Crowdsourcing ideas

What if you could use a lensless, portable microscope to detect microbes in the air? This did not occur to the designers of the apparatus, which cost hundreds of thousands of pounds to develop but was lying unused in a storeroom at Oxford University. But it did occur to James Dash, a 15-year-old pupil at John Hampden Grammar School in High Wycombe, Buckinghamshire. His winning proposal was one of 51 entries in a competition run by Marblar, a website for crowdsourcing ideas.

CyMap, researchers’ name for the device, is one of countless clever gizmos and techniques mothballed as solutions in search of a problem. An estimated 95% of all technologies coming out of universities never make it to the real world. Marblar, which was launched in September by a bunch of PhD students in Britain, aims to harness the collective imagination to prevent such waste. Other ongoing competitions invite people to come up with uses for a new kind of foam, a probe inspired by a wasp sting or paint-guns to squirt layers of paint just few molecules across.

The original inventors pay a small fee to post a challenge on Marblar’s website, using videos and slideshows to explain in plain English how their technology works. Geeks of all ages then submit their ideas about what it might be used for. Other users rate these before the inventors themselves pick the winner, who typically receives a cash prize of about £500 ($800). In future, says Daniel Perez, one of Marblar’s co-founders, winners may be invited to partner with the inventors and gain a stake in the commercialisation of their joint intellectual effort.

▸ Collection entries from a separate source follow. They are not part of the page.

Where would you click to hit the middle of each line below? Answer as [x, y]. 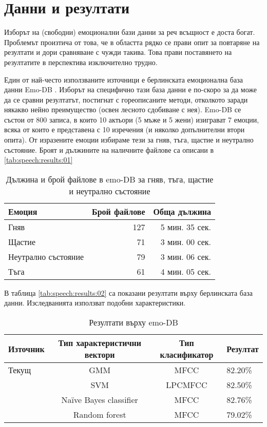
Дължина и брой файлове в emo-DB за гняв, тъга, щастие [110, 179]
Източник [26, 349]
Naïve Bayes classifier [100, 400]
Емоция [23, 211]
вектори [100, 355]
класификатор [187, 355]
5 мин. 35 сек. [186, 227]
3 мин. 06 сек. [186, 256]
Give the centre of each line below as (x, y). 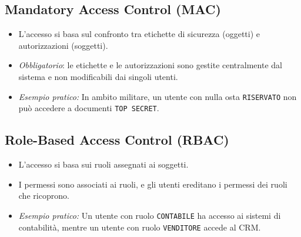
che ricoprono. (44, 196)
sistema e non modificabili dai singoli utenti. (98, 76)
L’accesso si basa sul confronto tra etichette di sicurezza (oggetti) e (139, 34)
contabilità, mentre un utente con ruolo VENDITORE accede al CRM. (140, 227)
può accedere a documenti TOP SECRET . (89, 108)
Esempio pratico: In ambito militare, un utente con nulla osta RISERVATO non (158, 96)
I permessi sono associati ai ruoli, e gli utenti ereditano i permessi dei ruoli (153, 184)
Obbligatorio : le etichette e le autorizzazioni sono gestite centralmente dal (150, 65)
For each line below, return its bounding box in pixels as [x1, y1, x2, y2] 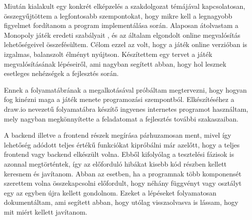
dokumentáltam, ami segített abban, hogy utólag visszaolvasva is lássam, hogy [4, 197, 239, 207]
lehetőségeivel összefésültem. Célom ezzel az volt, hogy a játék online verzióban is [4, 39, 248, 49]
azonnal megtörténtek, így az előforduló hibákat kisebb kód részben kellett [4, 158, 227, 169]
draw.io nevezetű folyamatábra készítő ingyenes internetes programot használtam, [4, 103, 249, 114]
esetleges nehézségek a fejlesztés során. [4, 68, 119, 78]
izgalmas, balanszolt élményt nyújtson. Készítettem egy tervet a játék [4, 49, 212, 59]
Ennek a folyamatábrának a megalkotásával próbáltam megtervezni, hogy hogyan [4, 84, 247, 95]
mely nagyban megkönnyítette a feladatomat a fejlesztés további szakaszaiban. [4, 113, 239, 123]
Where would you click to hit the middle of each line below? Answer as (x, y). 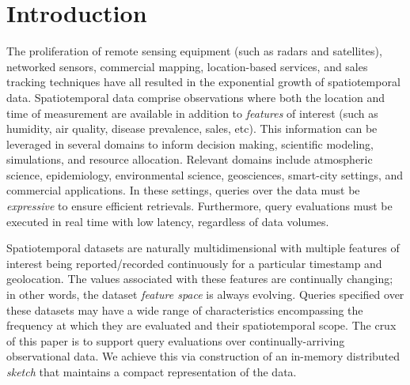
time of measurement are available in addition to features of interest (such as (192, 113)
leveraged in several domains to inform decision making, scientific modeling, (190, 143)
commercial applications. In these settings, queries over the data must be (183, 190)
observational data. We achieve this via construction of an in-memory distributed (203, 356)
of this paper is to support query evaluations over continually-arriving (176, 340)
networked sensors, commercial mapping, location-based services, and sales (187, 66)
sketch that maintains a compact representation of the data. (152, 372)
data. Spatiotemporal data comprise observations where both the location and (196, 97)
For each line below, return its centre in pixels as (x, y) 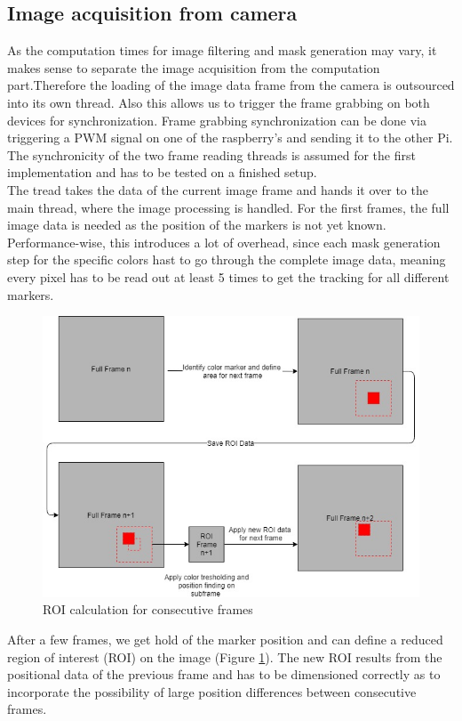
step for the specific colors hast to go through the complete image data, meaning (227, 259)
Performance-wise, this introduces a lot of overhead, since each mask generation (224, 242)
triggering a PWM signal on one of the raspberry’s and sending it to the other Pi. (230, 138)
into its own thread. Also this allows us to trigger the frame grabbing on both (219, 102)
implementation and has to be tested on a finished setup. (162, 172)
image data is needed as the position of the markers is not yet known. (197, 225)
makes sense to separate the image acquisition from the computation (194, 67)
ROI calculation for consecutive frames (148, 609)
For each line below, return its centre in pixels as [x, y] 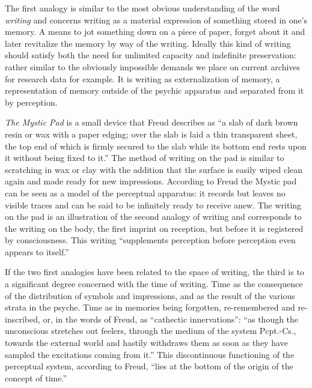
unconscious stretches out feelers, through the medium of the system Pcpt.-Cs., [151, 331]
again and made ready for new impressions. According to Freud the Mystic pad [151, 181]
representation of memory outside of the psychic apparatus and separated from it [154, 90]
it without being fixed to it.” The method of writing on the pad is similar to [145, 158]
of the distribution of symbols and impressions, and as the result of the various [150, 295]
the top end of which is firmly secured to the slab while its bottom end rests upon [156, 146]
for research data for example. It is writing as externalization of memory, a [142, 78]
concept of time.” [36, 377]
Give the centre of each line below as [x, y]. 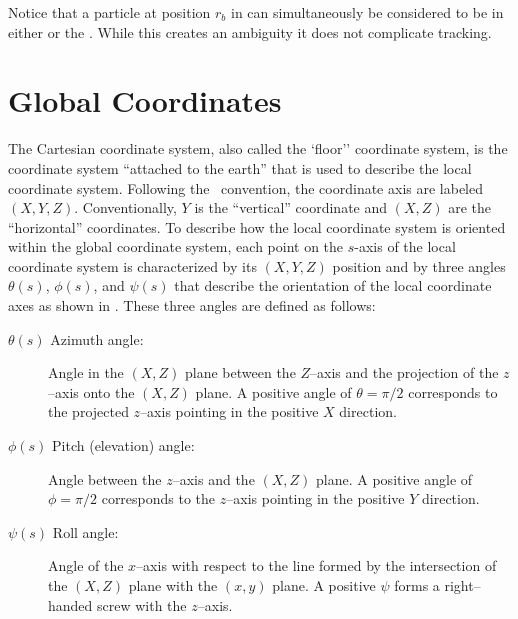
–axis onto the [91, 391]
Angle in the [86, 372]
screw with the [142, 604]
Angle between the [105, 478]
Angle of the [86, 565]
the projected [88, 411]
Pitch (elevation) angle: [123, 445]
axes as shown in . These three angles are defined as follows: [192, 305]
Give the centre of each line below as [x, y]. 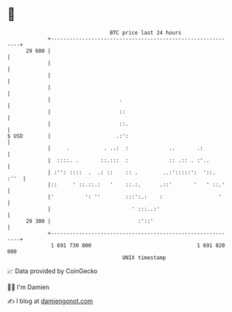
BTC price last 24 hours [146, 33]
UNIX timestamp [144, 257]
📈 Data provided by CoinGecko [52, 271]
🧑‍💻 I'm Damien [28, 287]
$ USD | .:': [68, 136]
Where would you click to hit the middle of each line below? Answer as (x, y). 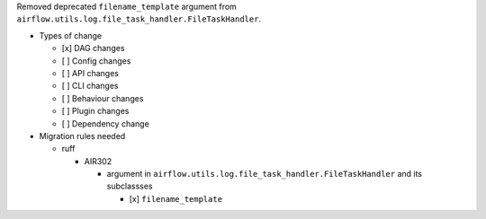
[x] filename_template (176, 198)
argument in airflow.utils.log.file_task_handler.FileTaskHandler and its (265, 174)
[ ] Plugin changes (95, 111)
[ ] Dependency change (106, 123)
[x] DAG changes (93, 48)
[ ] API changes (90, 73)
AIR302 (98, 161)
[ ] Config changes (96, 61)
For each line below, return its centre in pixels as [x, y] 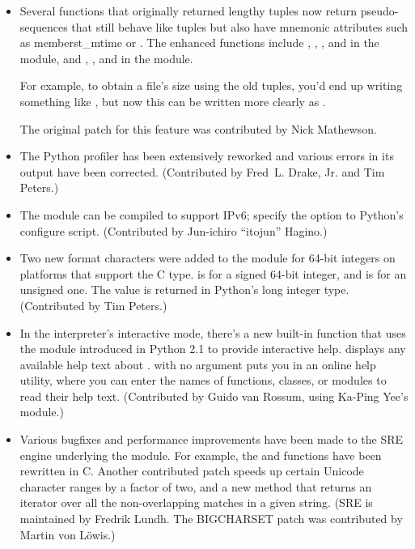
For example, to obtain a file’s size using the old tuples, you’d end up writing [211, 85]
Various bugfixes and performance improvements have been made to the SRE [212, 439]
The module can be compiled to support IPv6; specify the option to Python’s [212, 214]
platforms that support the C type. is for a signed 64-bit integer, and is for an [213, 273]
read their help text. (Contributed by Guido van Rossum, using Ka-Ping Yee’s [214, 396]
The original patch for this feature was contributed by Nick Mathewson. [198, 128]
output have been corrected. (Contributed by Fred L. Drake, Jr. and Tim [202, 171]
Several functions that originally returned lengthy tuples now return [188, 11]
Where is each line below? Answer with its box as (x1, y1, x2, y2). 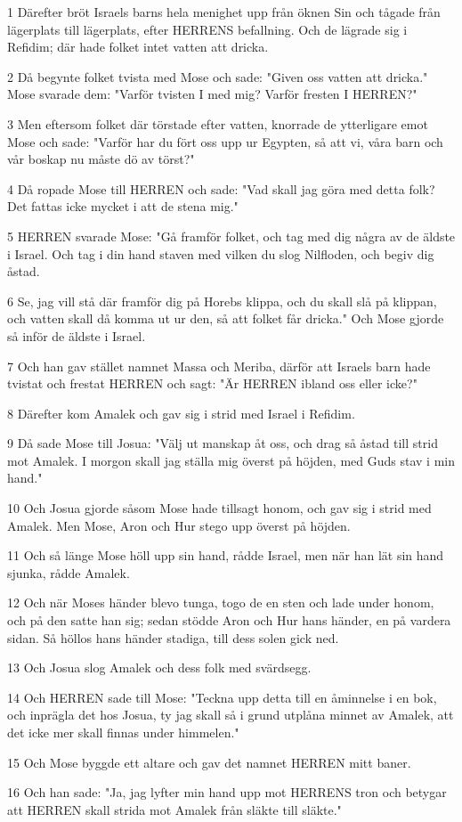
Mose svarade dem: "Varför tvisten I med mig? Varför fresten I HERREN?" (7, 85, 417, 103)
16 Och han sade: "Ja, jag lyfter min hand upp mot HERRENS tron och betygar (7, 783, 447, 802)
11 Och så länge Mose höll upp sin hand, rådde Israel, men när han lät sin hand (7, 546, 444, 565)
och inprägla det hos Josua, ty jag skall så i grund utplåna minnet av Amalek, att (7, 705, 454, 724)
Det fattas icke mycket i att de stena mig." (7, 197, 239, 216)
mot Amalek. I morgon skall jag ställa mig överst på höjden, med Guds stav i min (7, 451, 455, 469)
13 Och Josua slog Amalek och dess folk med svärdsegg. (7, 658, 312, 677)
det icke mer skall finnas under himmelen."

Marblar will not eliminate all waste. Many inventions have straightforward uses, says Lita Nelsen, director of the (rather busy) technology-licensing office of the Massachusetts Institute of Technology, all they need is better marketing. This is something technology transfer officers, often business-minded boffins who are able both to identify prospective licensees and explain the research to a non-scientist, may be better placed to do.

But Marblar is definitely onto something. IP group, a British venture-capital firm that invests in innovations spun out of universities, has ploughed about $600,000 into the start-up. It is already considering creating a company to commercialise a technology to glue strands of DNA without using an enzyme. In another challenge, a PhD student from Cambridge noticed that this is just the sort of thing he needed in his work on novel methods for drug delivery.